* ASSIGNED TASK:
Whenever a line below holds the word "Training", copy that line.

Records from a data collection:
****************************************
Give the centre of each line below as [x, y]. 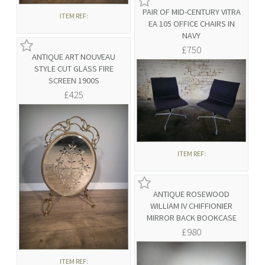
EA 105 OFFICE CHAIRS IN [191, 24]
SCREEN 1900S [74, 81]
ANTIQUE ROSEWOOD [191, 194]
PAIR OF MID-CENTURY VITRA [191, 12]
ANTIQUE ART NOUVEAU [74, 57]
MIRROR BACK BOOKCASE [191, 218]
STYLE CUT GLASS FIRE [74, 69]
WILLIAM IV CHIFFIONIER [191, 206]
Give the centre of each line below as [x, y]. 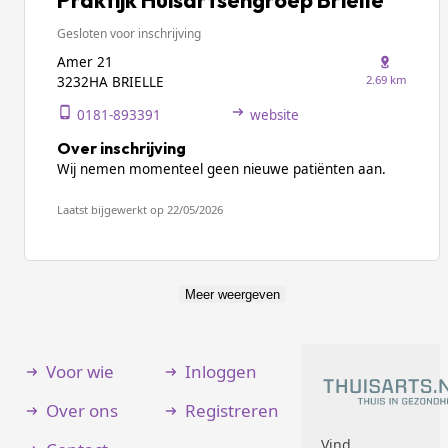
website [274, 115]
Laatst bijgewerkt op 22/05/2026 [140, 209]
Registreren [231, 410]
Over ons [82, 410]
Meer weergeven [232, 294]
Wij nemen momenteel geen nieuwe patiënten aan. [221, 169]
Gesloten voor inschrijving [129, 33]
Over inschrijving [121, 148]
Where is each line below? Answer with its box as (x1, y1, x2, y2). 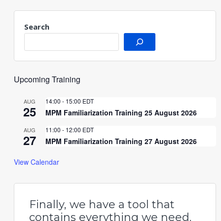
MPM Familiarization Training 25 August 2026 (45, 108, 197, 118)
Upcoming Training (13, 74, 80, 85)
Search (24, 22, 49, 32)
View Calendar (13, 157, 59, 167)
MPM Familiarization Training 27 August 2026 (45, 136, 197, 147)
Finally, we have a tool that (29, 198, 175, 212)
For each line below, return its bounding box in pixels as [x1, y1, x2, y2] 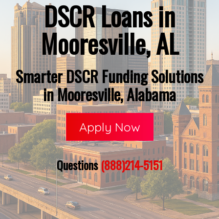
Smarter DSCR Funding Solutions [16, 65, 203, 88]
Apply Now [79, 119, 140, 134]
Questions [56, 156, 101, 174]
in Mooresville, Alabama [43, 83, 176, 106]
****************************************
* REPLY TO THE TASK:
MPM Familiarization Training 25 August 2026 (45, 108, 197, 118)
Upcoming Training (13, 74, 80, 85)
MPM Familiarization Training 27 August 2026 (45, 136, 197, 147)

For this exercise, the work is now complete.